To ensure the smooth flow of incoming and outgoing trucks with their delivery loads into the hub, the management converted an adjoining piece of property into an outbound waiting area, so as to reduce the congestion of inbound vehicles during peak operations.
The review of financial performance is contained in our Management Discussion and Analysis on page 16.
The introduction of the Digital Free Trade Zone (DFTZ) by the government in April this year augurs well for the express delivery service industry. The management is studying ways and means to participate meaningfully in the expected increase in express delivery services with the government's adoption of the E-commerce platform.
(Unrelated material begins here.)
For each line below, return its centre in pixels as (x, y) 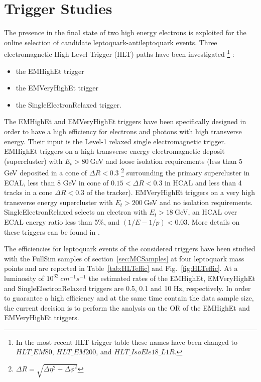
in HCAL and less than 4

Our collaboration with international co-loaders remain strong as management is able to meet their exacting requirements in last mile express delivery services. We maintain a close rapport and cooperation with our strategic partners, Yamato and Singapore Post. We also continue to maintain good relations with Pos Indonesia as our collaborative partner in Indonesia.
The subscription of RM10.4 million in 5-year convertible bonds in PT Satria Antaran Prima (PTSAP), a fast growing express carrier in Indonesia with 56 branches and more than 1,500 employees, is our first major investment overseas. The bonds upon conversion will give GDEX a 40.0% stake in the company, as well as a stronger foothold in the Indonesian express delivery service market.
We continue to have a very pro-active investor relations programme where we meet regularly with investment analysts and fund managers. In such meetings, we share the latest market and corporate developments, as well as enunciate the rationale for our various activities to bring about better understanding of GDEX operations.
In striving to be a responsible corporate citizen, the management works hard to ensure future generations will continue to enjoy what we have currently, in terms of natural resources, training and education.
The management continues to focus and emphasise on our four pillars of corporate sustainability, ie, The Economy, The People, The Community and The Environment.
Details of our efforts are contained in our Corporate Sustainability Report on page 36.
The GDEX Foundation, set up in 2013 with the objective of promoting the welfare of the community, has yet to identify any meaningful corporate social responsibility activity. Pending that, it will continue to build on its resources.
No corporation can survive without the support of its customers. We are extremely grateful for our customers' continued support. I would also like to thank our vendors, business service partners and the relevant government agencies for their support.
Last but not least, I would like to express my sincere appreciation and thanks to the board of directors for their guidance and support.
I look forward to further progress and improvement in GDEX as we strive to fulfil our goal of becoming the leading express carrier in the region.